I' m trying to use the Gnuwin32 grep command to produce a list of files I would like to feed to another command (a Perl script really). I have a bunch of HTML files and I wish to list every one of them that matches the regexp itemprop=['"]description.

Now, after some fiddling, I've found that the cmd.exe invocation

grep -i -E -l "itemprop=['\"]description" path/to/files/*.htm

works fine, but I can't pipe its output to perl (or any other command, for that matter):

grep -i -E -l "itemprop=['\"]description" path/to/files/*.htm | perl myscript.pl

prints a list of files to terminal, followed by

grep: |: No such file or directory grep: perl: No such file or directory myscript.pl

grep treats | and subsequent words as arguments. How do I avoid that?

Furthermore, I tried to overcome the issue with Powershell. I can pipe just fine from there (if I use an elementary expression, like "itemprop"), but I have trouble specifying the expression to search for.

grep -i -E -l "itemprop=['\"]description" path/to/files/*.htm just doesn't work. Powershell shows me a >> sign I don't even know what it means (expecting more input)? I've tried every manner of escaping quotes but none seems to work. Sometimes it's the shell, sometimes it's grep that's complaining for an unmatched [ character.
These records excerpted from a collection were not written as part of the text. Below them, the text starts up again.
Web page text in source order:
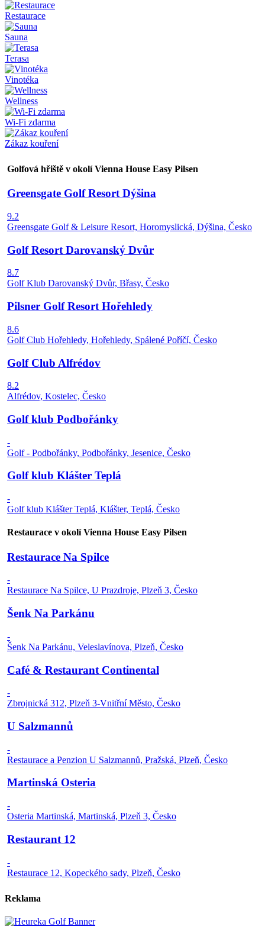
Restaurace
Sauna
Terasa
Vinotéka
Wellness
Wi-Fi zdarma
Zákaz kouření
Golfová hřiště v okolí Vienna House Easy Pilsen
Greensgate Golf Resort Dýšina
9.2
Greensgate Golf & Leisure Resort, Horomyslická, Dýšina, Česko
Golf Resort Darovanský Dvůr
8.7
Golf Klub Darovanský Dvůr, Břasy, Česko
Pilsner Golf Resort Hořehledy
8.6
Golf Club Hořehledy, Hořehledy, Spálené Poříčí, Česko
Golf Club Alfrédov
8.2
Alfrédov, Kostelec, Česko
Golf klub Podbořánky
-
Golf - Podbořánky, Podbořánky, Jesenice, Česko
Golf klub Klášter Teplá
-
Golf klub Klášter Teplá, Klášter, Teplá, Česko
Restaurace v okolí Vienna House Easy Pilsen
Restaurace Na Spilce
-
Restaurace Na Spilce, U Prazdroje, Plzeň 3, Česko
Šenk Na Parkánu
-
Šenk Na Parkánu, Veleslavínova, Plzeň, Česko
Café & Restaurant Continental
-
Zbrojnická 312, Plzeň 3-Vnitřní Město, Česko
U Salzmannů
-
Restaurace a Penzion U Salzmannů, Pražská, Plzeň, Česko
Martinská Osteria
-
Osteria Martinská, Martinská, Plzeň 3, Česko
Restaurant 12
-
Restaurace 12, Kopeckého sady, Plzeň, Česko
Reklama

Any help is greatly appreciated.

1 Answer 1


It seems you have found a collision on how quotes are handled by the different parsers involved. The simplest way to solve this case is just to escape the closing quote of the grep search expression

grep -iEl "itemprop=['\"]description^" path/to/files/*.htm | perl myscript.pl
  • Very nice, though I don't see why I should escape the closing quote instead of the middle one. In the meantime, I've found another form that works, namely grep -iEl "itemprop=['\\""]description" path/to/files/*.htm | perl myscript.pl which seems to make a bit of sense once you get around to that crazy escape in the middle. Also note that neither method works in Powershell.